Thursday March 31, 2011

Freedom is always preferred to slavery. And yet, diplomacy cannot be exclusively motivated by ideals. The real life expression of diplomatic ideals is what we call realpolitik.

In the perfect world allies share values and enemies are clearly defined. But we do not live in a perfect world, we live in a world in which our friends have their own priorities and our enemies sometimes have resources and information that we are in crucial need of.

And that, my friends, is a thumbnail history of United States foreign relations in South America, Central America, Africa, Asia and the Middle East.

Libya is no exception. Libya may, in fact, become the text book example of modern day US foreign policy relations.

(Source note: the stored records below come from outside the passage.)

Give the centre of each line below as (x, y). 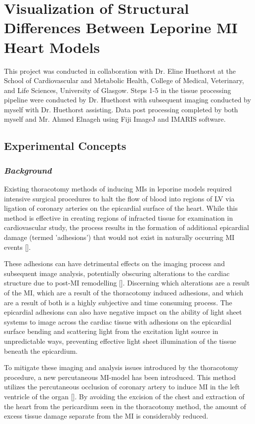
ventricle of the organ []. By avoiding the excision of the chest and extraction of (124, 396)
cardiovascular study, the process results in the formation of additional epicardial (127, 227)
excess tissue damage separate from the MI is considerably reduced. (106, 416)
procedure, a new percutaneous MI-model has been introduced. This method (120, 377)
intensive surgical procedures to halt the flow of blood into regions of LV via (119, 198)
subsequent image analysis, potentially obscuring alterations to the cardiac (117, 273)
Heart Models (52, 47)
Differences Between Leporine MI (121, 27)
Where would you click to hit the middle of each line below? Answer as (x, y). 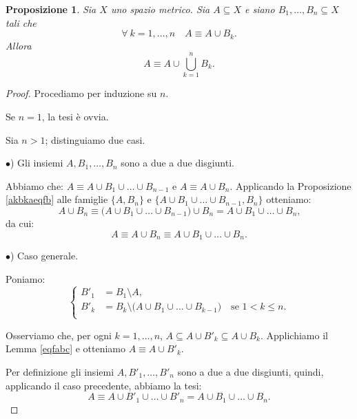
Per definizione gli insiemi (60, 371)
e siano (259, 9)
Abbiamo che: (34, 185)
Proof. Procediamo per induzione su (81, 93)
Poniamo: (25, 278)
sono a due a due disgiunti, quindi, (251, 371)
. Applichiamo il (294, 335)
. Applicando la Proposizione (290, 185)
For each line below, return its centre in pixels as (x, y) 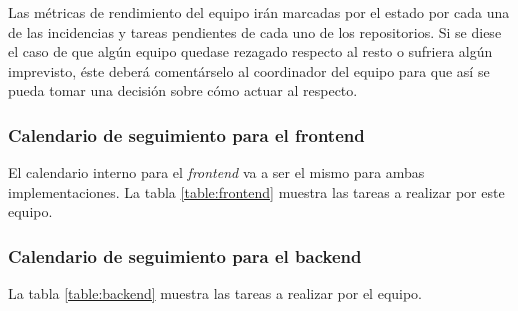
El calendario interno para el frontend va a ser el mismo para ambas (216, 172)
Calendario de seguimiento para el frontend (186, 134)
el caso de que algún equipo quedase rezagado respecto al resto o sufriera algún (250, 51)
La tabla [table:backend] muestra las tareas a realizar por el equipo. (215, 293)
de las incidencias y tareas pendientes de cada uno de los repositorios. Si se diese (255, 31)
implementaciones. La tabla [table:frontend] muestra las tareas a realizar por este (256, 191)
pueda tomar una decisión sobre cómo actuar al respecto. (183, 90)
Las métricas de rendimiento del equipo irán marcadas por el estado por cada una (259, 12)
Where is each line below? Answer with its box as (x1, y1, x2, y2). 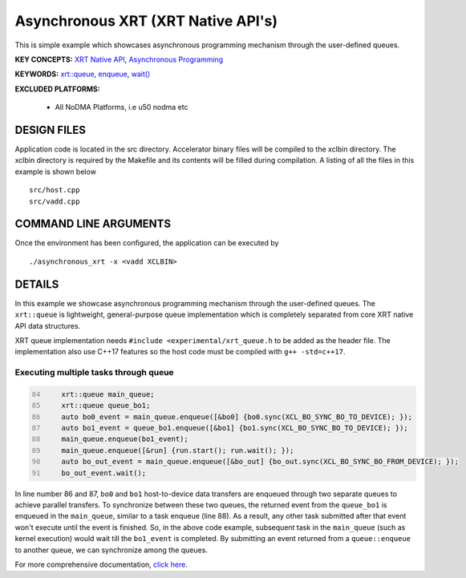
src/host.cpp (29, 185, 80, 195)
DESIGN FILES (14, 123, 86, 136)
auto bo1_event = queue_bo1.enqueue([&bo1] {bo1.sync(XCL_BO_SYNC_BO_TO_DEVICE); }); (61, 423, 408, 433)
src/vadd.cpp (29, 196, 80, 206)
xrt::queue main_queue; (61, 390, 156, 398)
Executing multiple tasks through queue (14, 367, 174, 378)
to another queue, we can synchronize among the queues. (14, 545, 209, 555)
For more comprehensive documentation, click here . (14, 560, 188, 569)
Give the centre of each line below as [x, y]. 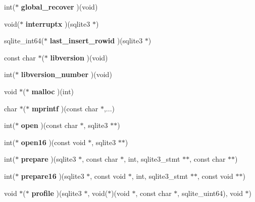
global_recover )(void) [59, 7]
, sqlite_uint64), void [210, 193]
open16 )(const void [53, 142]
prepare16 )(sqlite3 [53, 176]
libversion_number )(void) [66, 74]
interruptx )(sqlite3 [58, 23]
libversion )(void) [79, 57]
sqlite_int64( [24, 41]
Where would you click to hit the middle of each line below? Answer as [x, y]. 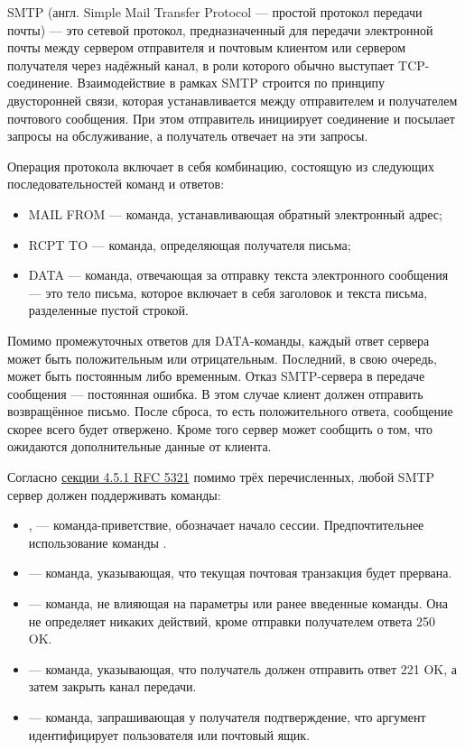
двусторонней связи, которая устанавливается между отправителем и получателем [232, 100]
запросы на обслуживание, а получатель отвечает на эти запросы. [188, 136]
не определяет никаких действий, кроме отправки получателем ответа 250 [232, 620]
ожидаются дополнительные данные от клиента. [139, 446]
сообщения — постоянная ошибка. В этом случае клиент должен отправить [215, 393]
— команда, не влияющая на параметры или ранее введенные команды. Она [238, 603]
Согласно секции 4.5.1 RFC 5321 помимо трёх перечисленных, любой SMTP [221, 477]
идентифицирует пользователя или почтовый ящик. [169, 734]
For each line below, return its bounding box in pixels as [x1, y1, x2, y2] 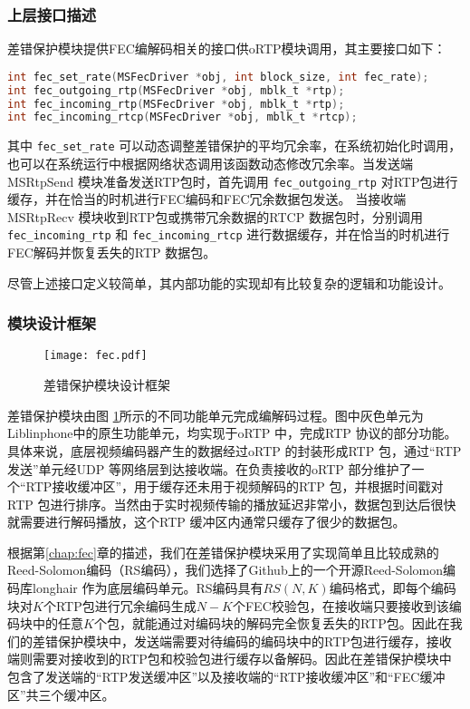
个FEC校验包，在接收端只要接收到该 [232, 596, 449, 615]
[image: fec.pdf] [43, 349, 148, 363]
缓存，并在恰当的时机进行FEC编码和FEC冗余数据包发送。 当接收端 [7, 189, 407, 209]
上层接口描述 [7, 3, 97, 25]
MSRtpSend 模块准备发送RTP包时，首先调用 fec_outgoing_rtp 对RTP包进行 [7, 171, 458, 190]
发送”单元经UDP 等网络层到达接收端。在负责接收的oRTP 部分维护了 [7, 459, 412, 478]
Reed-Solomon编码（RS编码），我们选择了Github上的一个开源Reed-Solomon [7, 560, 443, 579]
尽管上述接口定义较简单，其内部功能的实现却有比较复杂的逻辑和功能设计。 [7, 273, 451, 292]
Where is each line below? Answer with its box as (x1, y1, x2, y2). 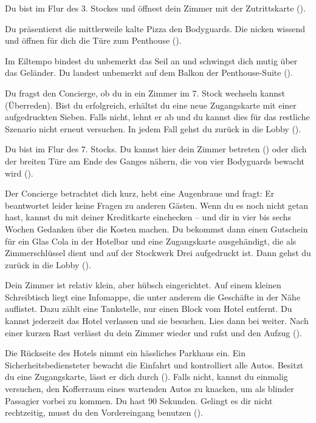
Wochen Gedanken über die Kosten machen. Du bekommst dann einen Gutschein (5, 222, 308, 235)
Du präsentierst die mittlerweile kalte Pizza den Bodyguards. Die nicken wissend (5, 22, 306, 35)
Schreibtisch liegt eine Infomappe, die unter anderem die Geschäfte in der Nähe (5, 290, 301, 303)
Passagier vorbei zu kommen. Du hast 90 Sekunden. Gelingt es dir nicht (5, 394, 273, 407)
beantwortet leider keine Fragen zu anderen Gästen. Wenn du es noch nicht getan (5, 198, 309, 211)
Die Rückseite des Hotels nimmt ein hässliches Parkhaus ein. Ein (5, 347, 246, 359)
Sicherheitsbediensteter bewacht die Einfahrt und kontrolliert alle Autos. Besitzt (5, 358, 304, 371)
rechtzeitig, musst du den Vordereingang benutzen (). (5, 406, 203, 419)
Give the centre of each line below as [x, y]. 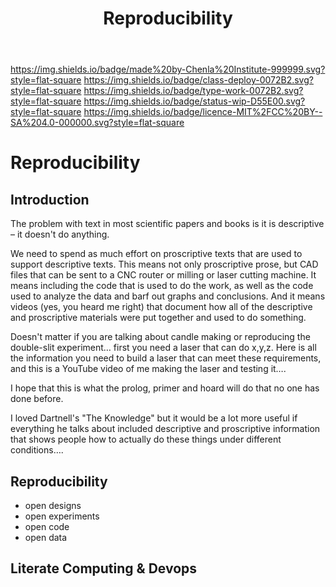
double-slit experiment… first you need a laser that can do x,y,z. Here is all [163, 348]
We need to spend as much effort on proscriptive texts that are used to [156, 254]
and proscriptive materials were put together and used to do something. [158, 318]
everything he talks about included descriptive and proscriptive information [165, 429]
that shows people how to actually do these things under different [146, 439]
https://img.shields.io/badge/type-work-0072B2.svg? [193, 91]
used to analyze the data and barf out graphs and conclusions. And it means [168, 296]
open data [46, 537]
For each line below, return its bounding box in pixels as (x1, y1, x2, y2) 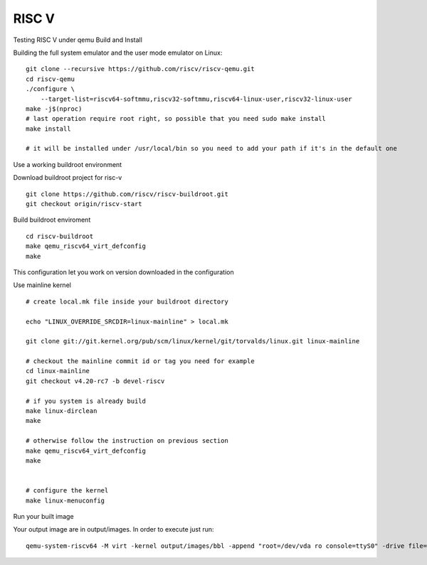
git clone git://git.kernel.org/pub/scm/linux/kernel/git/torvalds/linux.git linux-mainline (26, 338, 360, 345)
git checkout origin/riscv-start (26, 200, 142, 208)
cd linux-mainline (26, 367, 90, 375)
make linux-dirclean (26, 407, 97, 415)
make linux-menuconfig (26, 496, 105, 505)
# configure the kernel (26, 487, 109, 495)
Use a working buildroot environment (13, 160, 122, 168)
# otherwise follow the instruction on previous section (26, 437, 229, 445)
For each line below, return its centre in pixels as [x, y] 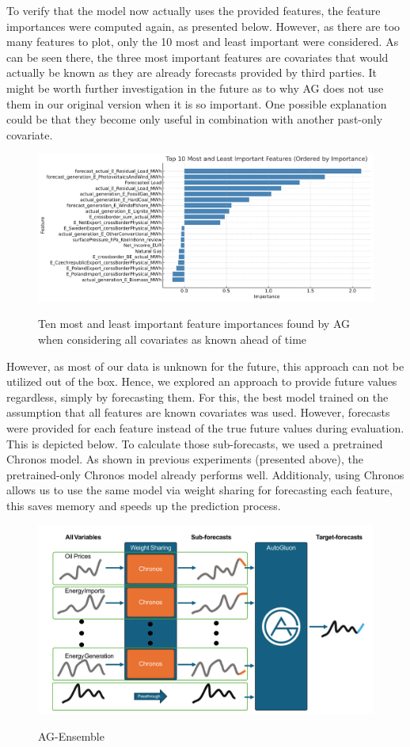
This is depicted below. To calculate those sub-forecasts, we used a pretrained [195, 443]
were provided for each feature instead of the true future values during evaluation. [205, 428]
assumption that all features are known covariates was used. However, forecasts [198, 412]
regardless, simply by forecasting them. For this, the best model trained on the [197, 396]
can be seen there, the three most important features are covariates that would [197, 57]
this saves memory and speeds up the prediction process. [144, 505]
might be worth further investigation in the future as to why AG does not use [195, 88]
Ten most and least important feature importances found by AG [194, 324]
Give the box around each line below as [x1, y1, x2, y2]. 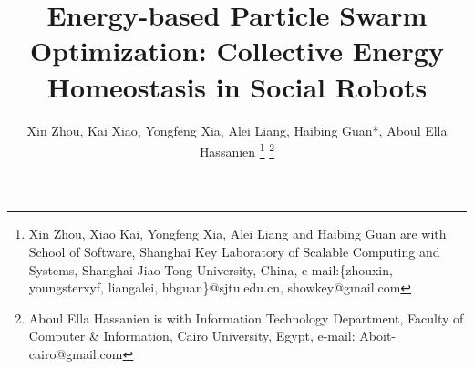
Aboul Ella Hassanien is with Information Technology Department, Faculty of [28, 308, 464, 327]
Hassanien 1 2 [199, 139, 275, 160]
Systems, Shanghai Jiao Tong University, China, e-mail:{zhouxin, [28, 260, 393, 279]
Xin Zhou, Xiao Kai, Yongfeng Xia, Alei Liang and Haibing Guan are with [28, 224, 447, 243]
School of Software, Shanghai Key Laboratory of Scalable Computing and [28, 241, 440, 261]
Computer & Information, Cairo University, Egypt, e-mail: [28, 326, 355, 345]
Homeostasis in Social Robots [46, 67, 428, 105]
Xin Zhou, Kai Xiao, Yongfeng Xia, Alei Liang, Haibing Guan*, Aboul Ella [26, 120, 448, 139]
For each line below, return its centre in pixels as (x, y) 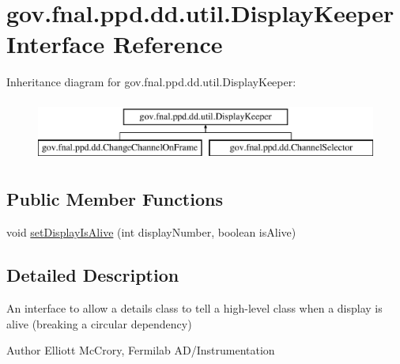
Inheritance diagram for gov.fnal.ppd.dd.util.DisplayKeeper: (151, 82)
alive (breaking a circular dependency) (99, 323)
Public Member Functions (115, 199)
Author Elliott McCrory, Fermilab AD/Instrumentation (141, 350)
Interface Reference (115, 44)
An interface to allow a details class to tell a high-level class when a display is (194, 308)
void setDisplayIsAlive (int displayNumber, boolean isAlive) (151, 232)
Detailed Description (93, 275)
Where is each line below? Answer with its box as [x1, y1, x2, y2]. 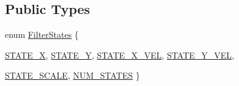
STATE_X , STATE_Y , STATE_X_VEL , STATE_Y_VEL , [5, 48, 235, 61]
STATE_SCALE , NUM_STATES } [5, 69, 140, 82]
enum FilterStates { [5, 28, 79, 41]
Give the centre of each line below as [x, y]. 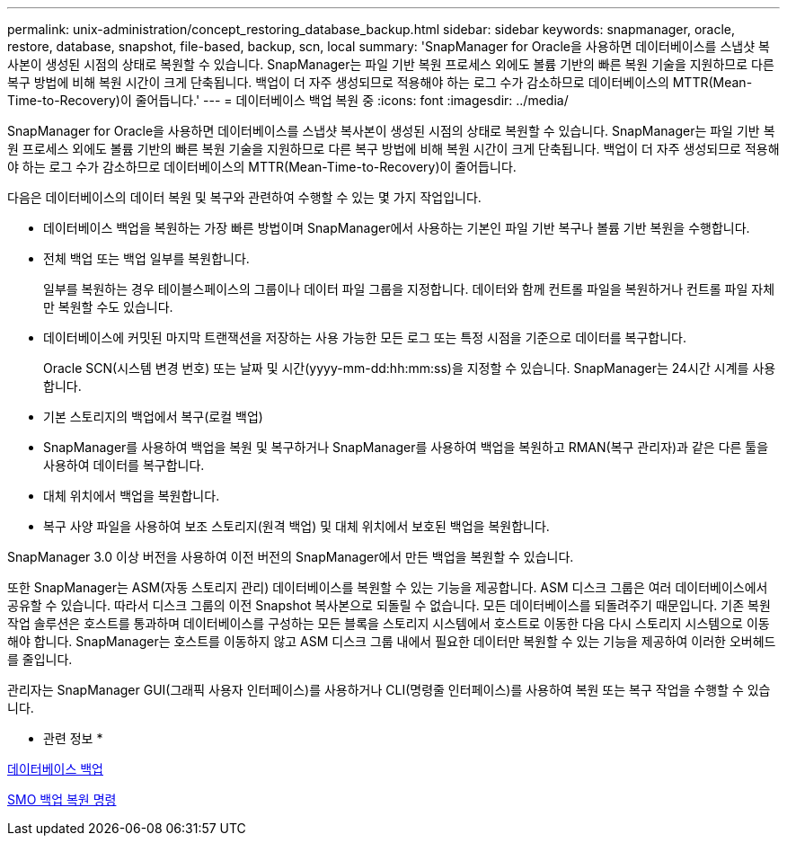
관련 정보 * [73, 738]
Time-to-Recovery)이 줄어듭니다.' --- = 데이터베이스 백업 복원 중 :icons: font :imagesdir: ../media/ [288, 100]
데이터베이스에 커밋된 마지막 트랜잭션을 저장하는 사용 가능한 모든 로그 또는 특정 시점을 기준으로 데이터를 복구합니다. [365, 337]
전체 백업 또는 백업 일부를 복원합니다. [146, 258]
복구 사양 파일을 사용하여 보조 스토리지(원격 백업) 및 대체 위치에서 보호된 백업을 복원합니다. [296, 526]
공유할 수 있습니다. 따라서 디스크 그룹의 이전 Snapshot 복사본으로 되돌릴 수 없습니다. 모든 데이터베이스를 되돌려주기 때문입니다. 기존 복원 [389, 605]
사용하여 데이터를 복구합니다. [124, 465]
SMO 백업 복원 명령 [62, 799]
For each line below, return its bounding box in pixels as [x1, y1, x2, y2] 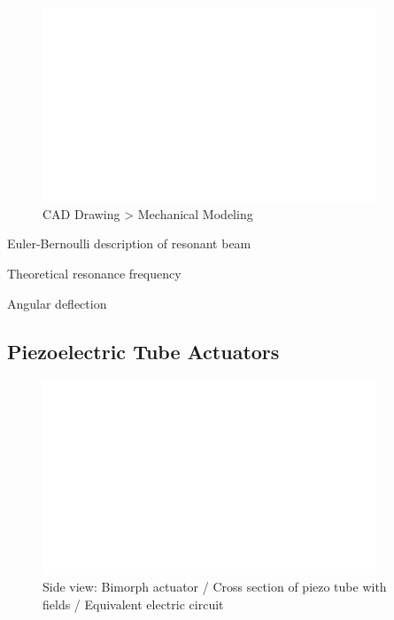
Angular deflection [7, 294, 107, 312]
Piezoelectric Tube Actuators [7, 337, 280, 365]
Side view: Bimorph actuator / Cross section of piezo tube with [42, 577, 387, 596]
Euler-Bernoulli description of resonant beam [7, 234, 251, 253]
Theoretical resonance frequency [7, 264, 182, 282]
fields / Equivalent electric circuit [42, 594, 224, 613]

Through example and through influence, the United States - the greatest democratic power in the world today - has a responsibility to nudge the world towards freedom. The US has that responsibility even with the clear cut knowledge that freedom, without prosperity, wealth and power - the ideals of freedom, will have almost no impact. Norway, Denmark and Sweden may be democracies, but they hardly have an impact on world events or influence freedom movements.

When it was diplomatically convenient the US exploited dictators like Muammar Ghadaffi and Hosni Mubarak with one hand and with the other hand, urged the dictators to reform their oppressive regimes. In the end, the urging had almost no impact and the all too important dollar, profitable trade and oil revenue, triumphed.

That would explain our frustration with China, too. China is one of the worst human rights abusers in today's world and yet, the United States needs the Chinese so badly because they hold the US debt in their proverbial hands that our great democracy is willing to look the other way when it comes to the atrocities perpetrated by the Chinese on the Chinese. If the Chinese were to call in the debt, the United States would go belly up, go bankrupt, immediately.

How then does the United States handle these seemingly contradictory needs? How does the United States balance the business-side need to maintain prosperity and power versus the ethical and moral needs of freedom?

The dilemma is resolved by living a diplomatic contradiction. The United States does what it must to remain prosperous, i.e., the US talks the talk of freedom while doing business with despots.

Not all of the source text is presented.